In Do Thyme: white pie w/smoky, salty bacon, sweet caramelized onions, fresh thyme, mozz, + honey

Kaba is also sticking true to the Neapolitan style by not using gas or a combination wood-gas oven. His Forza Forni is strictly wood burning. The fired up dough result is that perfect char and a spot-on light, fluffy chewiness that lies under a crisp crust.

As far as toppings are concerned, top ‘em how you want ‘em or choose from 10 different pies (five red, five white), that include a classic margherita, Calabrese (Calabrian salami, oregano, Bianco Di Napoli tomato sauce, and homemade Calabrian chili hot honey), Figgy Smalls (fresh mozzarella, fig, prosciutto, hazelnuts), and In Do Thyme (fresh mozz, bacon, caramelized onions, fresh thyme, honey).

To boot, Kaba is dedicated to using organic, fresh, seasonal, local produce and the best products he can get his hands on. He noted that once spring rolls around, he plans to source from Millstone Farm, Holbrook Farm, and others, plus he even has his own mushroom forager. In fact, fresh is such an emphasis that the restaurant only has a small chest freezer that mostly contains giant ice cubes for cocktails and gallons of gelato.

Even the mozzarella sticks are fresh, never frozen. Great for adults, great for kids. And speaking of the little ones, if they’re not down with pizza or mozz sticks, Kaba makes his own chicken fingers. No Purdue pre made nonsense going on here.

Down the line when SoNo Wood Fired is fully staffed, Kaba mentioned wanting to “stretch” his own mozzarella.

Aside from pizza, SoNo Wood Fired’s entrées are of the soul-satisfying Italian variety. Think tender braised, fall apart short rib folded into pappardelle, rigatoni alla vodka (or go the Bolognese route), wood fired chicken or salmon dishes, chicken parm with spaghetti, spicy shrimp fra diavolo, and the bounty of the sea (mussels, shrimp, calamari, salmon) in a briny, saucy bowl of zuppa di pesce. Chicken scarp with homemade fennel sausage meatballs and rainbow potatoes has been offered a lot as a special and should be a permanent fixture on the menu soon enough.

To drink, cocktails are certainly a focus, and that “wood fired” premise applies here, too. If they’re not smoking the glass of your Smoked Black Cherry Manhattan, some other libations will use smoked syrups and purees.

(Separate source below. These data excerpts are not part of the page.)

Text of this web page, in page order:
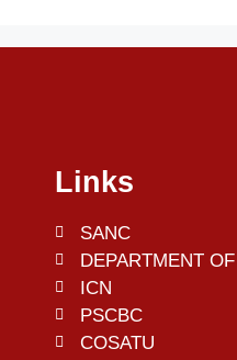
Links
SANC
DEPARTMENT
ICN
PSCBC
COSATU

The rest of the drink list rounds out with organic wines and mostly local craft beer by the likes of New England Brewing Co. and Kent Falls to name a few. Their beer list including drafts and cans will rotate frequently.

A hearty, briny bowl of zuppa di pesce

PEI mussels in a white wine cream sauce w/shallots, garlic, fava beans, and Aleppo pepper. Homemade focaccia is served with this dish, and you should know what to do with it.

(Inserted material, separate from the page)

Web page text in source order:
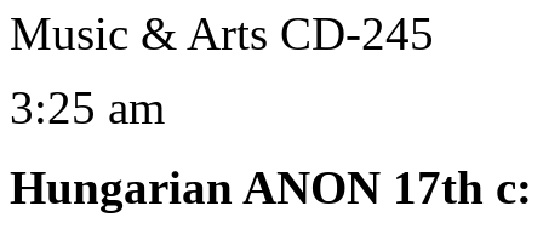
Music & Arts CD-245
3:25 am
Hungarian ANON 17th c:

Mostly, what Kaba wants out of SoNo Wood Fired besides making quality Neapolitan pizza and then some, is a welcoming, hospitable place for all that’s also affordable.

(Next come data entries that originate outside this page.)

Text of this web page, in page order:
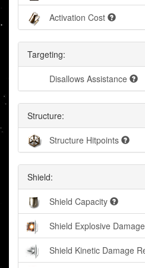
Activation Cost
Targeting:
Disallows Assistance
Structure:
Structure Hitpoints
Shield:
Shield Capacity
Shield Explosive
Shield Kinetic Damage
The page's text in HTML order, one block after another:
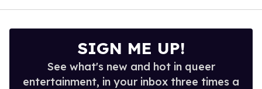
SIGN ME UP!
See what's new and hot in queer
entertainment, in your inbox three times a
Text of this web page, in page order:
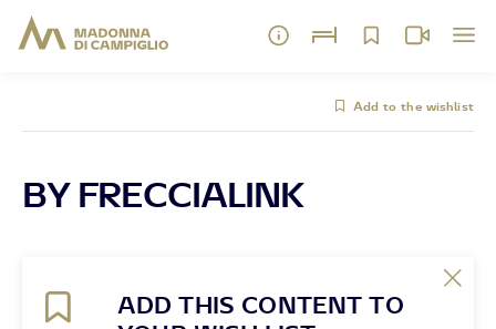
Add to the wishlist
BY FRECCIALINK
ADD THIS CONTENT TO
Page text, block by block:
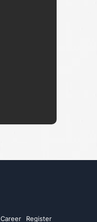
Career Register
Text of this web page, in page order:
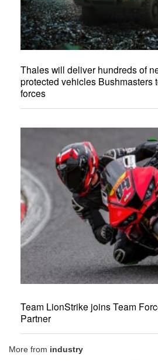
Thales will deliver hundreds of
protected vehicles Bushmasters
forces
Team LionStrike joins Team
Partner
More from industry
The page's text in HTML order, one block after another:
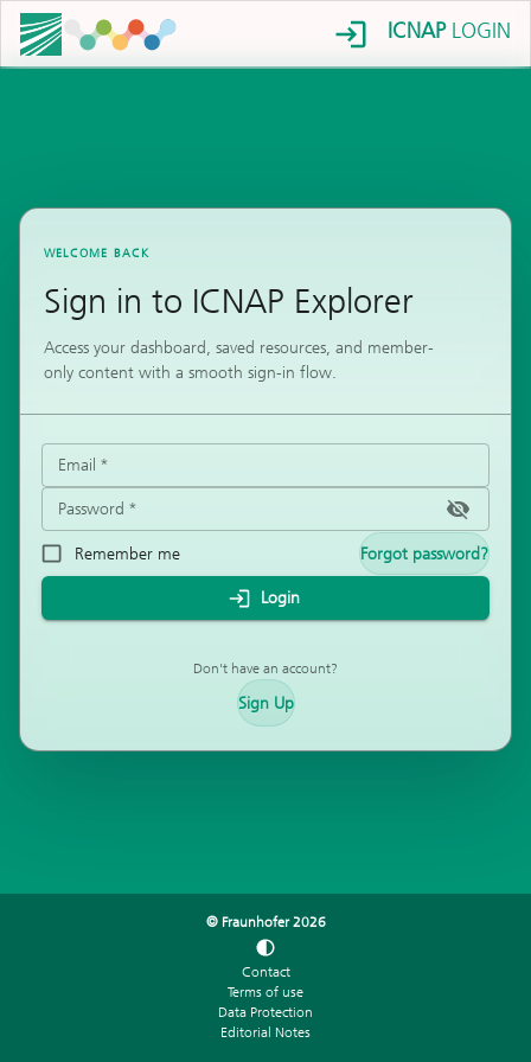
ICNAPLOGIN
WELCOME BACK
Sign in to ICNAP Explorer
Access your dashboard, saved resources, and member-
only content with a smooth sign-in flow.
Email *
Password *
Remember me Forgot password?
Login
Don't have an account?
Sign Up
© Fraunhofer2026
Contact
Terms of use
Data Protection
Editorial Notes

“I want you to have a wholesome meal and not get gauged,” Kaba says. “I know people are hurting right now. Everything is expensive. I want you to be able to come here on a date, with your family, grandparents, whatever, for a business meeting.”

Look around between bites of your slice, forkfuls of pasta, and cheese pulls from homemade mozzarella sticks. You’ll frequently catch Kaba out in the dining room visiting with old friends and making new ones. He’ll always go back to man the pizza oven, but he’ll be back to make sure you’ll all good.

Sit back, sip in between bites of your slices. You’ll feel at home at SoNo Wood Fired.